#### Records provided
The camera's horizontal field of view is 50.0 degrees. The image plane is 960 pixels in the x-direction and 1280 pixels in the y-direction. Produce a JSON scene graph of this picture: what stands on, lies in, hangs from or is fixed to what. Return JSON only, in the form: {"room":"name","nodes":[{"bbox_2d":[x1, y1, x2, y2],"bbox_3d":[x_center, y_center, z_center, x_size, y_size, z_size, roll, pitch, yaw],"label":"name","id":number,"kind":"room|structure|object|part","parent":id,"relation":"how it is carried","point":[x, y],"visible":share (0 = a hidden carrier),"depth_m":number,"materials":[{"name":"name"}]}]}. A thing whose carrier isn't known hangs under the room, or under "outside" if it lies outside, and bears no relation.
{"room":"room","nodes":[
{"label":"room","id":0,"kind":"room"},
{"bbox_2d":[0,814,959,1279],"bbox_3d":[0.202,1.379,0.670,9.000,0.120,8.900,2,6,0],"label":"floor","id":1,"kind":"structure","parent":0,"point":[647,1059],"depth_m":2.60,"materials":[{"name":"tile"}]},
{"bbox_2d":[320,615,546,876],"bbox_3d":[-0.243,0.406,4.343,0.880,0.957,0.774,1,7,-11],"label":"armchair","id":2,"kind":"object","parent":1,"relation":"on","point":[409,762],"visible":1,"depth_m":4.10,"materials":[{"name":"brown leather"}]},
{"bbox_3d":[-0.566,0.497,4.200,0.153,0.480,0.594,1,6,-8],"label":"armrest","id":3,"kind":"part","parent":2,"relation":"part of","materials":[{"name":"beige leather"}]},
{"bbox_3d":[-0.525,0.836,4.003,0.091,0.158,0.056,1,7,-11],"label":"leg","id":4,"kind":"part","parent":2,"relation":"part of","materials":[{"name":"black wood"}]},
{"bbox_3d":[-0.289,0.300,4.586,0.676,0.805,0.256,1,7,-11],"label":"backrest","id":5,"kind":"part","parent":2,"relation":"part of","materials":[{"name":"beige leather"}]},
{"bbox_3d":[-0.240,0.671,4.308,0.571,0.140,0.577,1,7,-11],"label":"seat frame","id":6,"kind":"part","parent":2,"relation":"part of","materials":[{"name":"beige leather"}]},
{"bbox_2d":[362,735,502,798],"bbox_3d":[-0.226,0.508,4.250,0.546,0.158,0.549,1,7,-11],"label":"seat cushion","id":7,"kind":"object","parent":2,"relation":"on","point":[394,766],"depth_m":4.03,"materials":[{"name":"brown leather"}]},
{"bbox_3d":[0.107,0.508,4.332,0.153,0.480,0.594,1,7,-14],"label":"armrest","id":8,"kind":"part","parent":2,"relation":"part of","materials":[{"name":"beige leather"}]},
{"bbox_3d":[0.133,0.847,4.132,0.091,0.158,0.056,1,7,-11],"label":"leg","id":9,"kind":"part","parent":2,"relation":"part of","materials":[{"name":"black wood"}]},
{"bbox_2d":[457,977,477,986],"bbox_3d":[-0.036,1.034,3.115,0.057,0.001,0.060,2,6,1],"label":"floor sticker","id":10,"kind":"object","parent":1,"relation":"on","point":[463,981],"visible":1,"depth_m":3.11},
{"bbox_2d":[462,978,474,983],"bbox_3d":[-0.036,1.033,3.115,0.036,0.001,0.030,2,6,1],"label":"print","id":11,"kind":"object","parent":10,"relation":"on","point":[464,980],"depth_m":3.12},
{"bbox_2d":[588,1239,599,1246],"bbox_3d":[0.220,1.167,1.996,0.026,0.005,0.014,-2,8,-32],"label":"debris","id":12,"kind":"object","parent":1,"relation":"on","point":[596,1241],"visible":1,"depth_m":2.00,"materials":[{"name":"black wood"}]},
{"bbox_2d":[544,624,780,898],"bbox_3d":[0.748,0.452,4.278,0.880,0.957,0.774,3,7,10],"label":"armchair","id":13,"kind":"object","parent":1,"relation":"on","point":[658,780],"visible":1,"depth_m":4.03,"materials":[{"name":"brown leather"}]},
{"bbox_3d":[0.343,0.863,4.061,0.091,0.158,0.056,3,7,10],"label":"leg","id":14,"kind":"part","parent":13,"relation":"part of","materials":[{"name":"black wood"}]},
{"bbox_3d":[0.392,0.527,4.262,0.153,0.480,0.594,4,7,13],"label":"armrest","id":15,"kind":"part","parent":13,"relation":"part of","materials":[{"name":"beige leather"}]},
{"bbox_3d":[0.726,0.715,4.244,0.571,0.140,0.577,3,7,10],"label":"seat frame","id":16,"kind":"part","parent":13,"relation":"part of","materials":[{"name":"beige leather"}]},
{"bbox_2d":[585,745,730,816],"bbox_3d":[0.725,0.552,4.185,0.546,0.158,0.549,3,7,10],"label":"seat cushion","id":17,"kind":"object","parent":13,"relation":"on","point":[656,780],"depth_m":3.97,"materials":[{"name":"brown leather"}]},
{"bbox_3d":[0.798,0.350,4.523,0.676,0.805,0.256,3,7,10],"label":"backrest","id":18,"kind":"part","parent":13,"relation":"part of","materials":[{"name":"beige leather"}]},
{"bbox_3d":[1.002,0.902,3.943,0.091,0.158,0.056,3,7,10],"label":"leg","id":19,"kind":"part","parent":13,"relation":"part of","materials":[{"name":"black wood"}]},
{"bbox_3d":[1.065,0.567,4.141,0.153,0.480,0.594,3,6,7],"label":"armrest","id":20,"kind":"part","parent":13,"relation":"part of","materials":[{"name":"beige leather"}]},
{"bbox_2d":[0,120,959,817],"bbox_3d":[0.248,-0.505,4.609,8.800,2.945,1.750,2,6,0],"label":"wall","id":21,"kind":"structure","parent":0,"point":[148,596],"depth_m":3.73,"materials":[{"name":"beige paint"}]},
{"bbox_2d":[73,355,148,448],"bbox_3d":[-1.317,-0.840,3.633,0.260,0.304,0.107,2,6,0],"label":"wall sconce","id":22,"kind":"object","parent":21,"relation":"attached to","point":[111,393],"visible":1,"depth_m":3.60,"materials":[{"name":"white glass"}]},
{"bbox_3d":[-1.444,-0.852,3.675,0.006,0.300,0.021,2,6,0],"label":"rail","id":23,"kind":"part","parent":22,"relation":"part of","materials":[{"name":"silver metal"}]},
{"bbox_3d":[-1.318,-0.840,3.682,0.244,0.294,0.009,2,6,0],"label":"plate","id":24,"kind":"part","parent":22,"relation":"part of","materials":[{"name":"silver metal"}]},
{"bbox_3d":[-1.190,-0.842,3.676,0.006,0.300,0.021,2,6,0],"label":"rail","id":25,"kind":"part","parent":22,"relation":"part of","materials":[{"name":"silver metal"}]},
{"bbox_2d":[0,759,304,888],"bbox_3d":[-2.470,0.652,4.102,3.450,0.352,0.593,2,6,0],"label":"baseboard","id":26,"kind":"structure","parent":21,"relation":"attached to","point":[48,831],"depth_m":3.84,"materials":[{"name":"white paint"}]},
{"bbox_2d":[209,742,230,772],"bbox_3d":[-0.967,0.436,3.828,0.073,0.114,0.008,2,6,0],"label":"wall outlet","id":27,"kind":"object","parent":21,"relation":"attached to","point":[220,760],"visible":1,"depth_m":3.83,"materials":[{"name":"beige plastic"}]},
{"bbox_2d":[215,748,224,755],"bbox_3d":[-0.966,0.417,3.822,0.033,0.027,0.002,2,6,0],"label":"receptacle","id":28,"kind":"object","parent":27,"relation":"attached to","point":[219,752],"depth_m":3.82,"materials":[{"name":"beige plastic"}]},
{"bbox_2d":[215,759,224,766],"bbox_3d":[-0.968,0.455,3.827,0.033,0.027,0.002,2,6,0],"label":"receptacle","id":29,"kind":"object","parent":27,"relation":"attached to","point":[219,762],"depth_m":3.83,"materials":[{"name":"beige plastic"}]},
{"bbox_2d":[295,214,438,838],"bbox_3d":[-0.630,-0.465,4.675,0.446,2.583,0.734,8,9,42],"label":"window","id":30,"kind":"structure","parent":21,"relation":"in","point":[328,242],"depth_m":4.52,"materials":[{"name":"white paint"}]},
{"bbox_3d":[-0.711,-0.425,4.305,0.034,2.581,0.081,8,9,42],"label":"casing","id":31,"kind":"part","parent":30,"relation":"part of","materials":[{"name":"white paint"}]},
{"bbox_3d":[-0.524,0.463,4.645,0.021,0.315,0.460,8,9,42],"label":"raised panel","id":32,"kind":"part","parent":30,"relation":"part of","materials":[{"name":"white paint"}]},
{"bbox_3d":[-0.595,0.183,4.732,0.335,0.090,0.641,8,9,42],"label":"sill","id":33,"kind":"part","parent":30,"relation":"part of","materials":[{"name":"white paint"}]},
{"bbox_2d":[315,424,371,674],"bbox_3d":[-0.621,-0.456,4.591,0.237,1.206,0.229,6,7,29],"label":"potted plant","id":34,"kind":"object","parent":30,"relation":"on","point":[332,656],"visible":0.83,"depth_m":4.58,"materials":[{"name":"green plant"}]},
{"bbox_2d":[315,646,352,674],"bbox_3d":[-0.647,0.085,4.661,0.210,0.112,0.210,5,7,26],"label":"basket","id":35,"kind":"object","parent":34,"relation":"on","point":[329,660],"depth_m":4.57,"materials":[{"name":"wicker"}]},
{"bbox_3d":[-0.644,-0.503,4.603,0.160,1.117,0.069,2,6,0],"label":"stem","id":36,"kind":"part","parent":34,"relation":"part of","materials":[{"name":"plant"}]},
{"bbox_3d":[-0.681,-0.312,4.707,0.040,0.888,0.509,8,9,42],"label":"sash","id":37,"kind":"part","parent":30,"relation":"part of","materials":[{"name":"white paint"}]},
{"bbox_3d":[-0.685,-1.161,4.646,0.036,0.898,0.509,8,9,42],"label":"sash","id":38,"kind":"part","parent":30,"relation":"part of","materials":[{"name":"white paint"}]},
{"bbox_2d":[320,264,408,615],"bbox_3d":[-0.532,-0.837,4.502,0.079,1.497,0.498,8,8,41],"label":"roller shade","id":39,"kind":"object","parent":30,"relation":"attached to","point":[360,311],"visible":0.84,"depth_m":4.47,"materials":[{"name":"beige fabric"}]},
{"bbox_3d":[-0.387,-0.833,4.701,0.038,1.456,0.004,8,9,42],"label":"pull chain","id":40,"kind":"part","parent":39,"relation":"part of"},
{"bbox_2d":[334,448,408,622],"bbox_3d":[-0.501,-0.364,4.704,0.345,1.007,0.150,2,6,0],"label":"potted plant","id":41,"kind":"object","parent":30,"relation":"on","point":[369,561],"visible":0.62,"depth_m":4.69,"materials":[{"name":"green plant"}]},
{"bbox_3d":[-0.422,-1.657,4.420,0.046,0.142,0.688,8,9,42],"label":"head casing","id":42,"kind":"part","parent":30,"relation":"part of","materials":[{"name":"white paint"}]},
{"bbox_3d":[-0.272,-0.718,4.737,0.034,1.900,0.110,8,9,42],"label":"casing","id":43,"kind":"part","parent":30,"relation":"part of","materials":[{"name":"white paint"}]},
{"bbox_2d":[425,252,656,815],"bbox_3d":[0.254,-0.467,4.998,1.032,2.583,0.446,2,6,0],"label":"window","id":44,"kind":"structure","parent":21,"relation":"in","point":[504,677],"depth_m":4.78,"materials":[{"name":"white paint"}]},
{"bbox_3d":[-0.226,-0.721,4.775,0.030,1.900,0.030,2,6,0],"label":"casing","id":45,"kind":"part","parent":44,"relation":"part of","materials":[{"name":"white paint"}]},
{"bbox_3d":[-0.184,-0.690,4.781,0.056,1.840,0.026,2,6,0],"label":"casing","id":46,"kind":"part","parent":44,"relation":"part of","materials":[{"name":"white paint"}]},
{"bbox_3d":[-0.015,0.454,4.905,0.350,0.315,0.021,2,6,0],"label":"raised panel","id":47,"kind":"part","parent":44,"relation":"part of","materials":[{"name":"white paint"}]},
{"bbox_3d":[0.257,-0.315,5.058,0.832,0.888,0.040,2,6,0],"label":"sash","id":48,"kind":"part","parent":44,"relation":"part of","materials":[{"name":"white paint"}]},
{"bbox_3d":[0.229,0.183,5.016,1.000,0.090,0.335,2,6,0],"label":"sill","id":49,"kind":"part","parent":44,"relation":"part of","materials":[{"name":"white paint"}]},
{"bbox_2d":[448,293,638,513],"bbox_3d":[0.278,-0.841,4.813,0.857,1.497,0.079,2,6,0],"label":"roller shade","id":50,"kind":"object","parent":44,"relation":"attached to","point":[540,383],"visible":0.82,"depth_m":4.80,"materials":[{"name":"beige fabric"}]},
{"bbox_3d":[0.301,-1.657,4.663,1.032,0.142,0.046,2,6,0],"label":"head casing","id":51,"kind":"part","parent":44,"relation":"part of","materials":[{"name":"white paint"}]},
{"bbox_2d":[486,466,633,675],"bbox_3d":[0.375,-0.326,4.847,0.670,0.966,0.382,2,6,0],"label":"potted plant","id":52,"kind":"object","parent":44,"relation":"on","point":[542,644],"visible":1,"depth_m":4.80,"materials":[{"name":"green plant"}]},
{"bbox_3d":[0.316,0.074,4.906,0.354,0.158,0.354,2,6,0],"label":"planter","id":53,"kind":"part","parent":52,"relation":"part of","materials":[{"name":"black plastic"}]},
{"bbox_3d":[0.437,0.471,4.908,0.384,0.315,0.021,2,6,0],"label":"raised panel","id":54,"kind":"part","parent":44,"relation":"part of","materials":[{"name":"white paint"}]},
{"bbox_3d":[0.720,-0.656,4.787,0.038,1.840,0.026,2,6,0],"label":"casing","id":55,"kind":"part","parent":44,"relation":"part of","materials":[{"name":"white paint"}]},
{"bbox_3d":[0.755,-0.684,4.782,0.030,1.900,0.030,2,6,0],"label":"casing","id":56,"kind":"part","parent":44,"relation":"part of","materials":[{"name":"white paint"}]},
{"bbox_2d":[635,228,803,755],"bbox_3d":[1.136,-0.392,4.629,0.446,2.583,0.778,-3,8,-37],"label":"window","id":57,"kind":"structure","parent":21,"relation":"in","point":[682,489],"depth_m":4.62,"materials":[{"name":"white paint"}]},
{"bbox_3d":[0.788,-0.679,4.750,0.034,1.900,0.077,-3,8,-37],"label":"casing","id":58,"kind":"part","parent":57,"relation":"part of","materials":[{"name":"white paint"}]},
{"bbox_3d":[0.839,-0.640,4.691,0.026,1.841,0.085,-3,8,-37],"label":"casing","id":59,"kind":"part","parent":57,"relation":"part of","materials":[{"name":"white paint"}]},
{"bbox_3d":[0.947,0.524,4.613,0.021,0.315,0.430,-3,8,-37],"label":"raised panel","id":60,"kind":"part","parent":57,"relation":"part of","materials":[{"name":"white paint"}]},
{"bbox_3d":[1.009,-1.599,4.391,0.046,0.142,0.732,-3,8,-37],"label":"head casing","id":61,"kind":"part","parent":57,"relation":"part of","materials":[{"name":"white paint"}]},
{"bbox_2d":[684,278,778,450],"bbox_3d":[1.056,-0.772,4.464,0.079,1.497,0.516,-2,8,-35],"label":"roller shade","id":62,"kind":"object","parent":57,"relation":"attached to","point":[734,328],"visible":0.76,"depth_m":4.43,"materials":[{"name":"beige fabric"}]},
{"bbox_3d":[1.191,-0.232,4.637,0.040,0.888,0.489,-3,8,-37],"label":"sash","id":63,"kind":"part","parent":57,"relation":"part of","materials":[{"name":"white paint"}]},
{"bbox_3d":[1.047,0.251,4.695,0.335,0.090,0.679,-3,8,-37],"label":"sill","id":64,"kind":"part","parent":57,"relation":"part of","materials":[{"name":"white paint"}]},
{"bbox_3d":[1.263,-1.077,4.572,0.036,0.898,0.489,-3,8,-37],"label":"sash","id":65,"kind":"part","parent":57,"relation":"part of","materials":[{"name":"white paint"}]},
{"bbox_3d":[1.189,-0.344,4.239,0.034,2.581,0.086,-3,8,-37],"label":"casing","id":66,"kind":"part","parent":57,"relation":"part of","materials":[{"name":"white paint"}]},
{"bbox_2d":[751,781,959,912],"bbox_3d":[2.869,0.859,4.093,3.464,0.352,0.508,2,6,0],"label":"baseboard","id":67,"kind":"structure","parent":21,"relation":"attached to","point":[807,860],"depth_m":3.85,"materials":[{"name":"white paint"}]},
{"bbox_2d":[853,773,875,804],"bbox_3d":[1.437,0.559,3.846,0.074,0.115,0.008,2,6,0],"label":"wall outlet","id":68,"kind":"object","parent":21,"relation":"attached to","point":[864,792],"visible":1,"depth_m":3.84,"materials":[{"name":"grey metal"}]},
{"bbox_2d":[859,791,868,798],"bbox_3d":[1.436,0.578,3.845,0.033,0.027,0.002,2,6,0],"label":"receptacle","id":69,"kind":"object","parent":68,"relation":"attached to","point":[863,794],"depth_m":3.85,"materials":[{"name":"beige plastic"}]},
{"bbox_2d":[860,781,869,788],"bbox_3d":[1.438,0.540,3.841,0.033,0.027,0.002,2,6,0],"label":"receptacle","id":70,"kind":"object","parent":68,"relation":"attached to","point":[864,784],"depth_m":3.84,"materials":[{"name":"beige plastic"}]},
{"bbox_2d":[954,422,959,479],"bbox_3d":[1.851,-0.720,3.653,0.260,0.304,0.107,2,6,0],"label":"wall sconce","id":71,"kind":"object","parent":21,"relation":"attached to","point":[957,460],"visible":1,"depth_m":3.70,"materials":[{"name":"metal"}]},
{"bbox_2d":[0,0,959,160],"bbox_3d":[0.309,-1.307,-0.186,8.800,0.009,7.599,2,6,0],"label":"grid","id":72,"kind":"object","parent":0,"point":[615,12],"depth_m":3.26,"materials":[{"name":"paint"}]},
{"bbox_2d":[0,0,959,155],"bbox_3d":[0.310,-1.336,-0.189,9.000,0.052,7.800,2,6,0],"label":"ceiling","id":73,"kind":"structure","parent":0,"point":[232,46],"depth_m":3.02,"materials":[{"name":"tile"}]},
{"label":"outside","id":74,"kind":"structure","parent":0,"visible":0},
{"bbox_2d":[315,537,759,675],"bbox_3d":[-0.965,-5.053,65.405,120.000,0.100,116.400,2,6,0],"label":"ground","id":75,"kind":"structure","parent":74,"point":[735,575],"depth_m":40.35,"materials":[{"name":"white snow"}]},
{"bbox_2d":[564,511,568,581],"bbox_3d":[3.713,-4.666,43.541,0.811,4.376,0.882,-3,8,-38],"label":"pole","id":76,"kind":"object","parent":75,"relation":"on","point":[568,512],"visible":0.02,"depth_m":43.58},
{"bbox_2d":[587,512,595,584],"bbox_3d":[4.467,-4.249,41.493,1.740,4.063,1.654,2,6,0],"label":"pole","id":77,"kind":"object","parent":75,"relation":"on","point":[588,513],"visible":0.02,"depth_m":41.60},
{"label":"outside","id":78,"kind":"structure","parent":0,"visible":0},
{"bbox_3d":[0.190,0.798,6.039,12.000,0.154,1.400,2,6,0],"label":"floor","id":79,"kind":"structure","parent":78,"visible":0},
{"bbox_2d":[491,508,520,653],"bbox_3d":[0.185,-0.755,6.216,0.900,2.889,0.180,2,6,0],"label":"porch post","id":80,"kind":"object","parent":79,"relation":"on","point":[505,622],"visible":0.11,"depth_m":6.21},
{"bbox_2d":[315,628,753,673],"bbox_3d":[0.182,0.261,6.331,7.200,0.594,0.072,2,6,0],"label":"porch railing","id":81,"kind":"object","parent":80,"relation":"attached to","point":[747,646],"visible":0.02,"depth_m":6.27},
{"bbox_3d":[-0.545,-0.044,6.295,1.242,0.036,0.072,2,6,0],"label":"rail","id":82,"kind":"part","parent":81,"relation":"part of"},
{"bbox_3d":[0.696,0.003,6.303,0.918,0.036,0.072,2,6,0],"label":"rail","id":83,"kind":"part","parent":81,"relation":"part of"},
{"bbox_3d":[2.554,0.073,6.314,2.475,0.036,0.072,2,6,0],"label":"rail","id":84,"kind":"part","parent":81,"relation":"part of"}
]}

#### What is expected
Every line containing the string "pole" is required; copy each such line from the data.

#### Your response
{"bbox_2d":[564,511,568,581],"bbox_3d":[3.713,-4.666,43.541,0.811,4.376,0.882,-3,8,-38],"label":"pole","id":76,"kind":"object","parent":75,"relation":"on","point":[568,512],"visible":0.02,"depth_m":43.58},
{"bbox_2d":[587,512,595,584],"bbox_3d":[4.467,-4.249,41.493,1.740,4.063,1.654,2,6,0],"label":"pole","id":77,"kind":"object","parent":75,"relation":"on","point":[588,513],"visible":0.02,"depth_m":41.60},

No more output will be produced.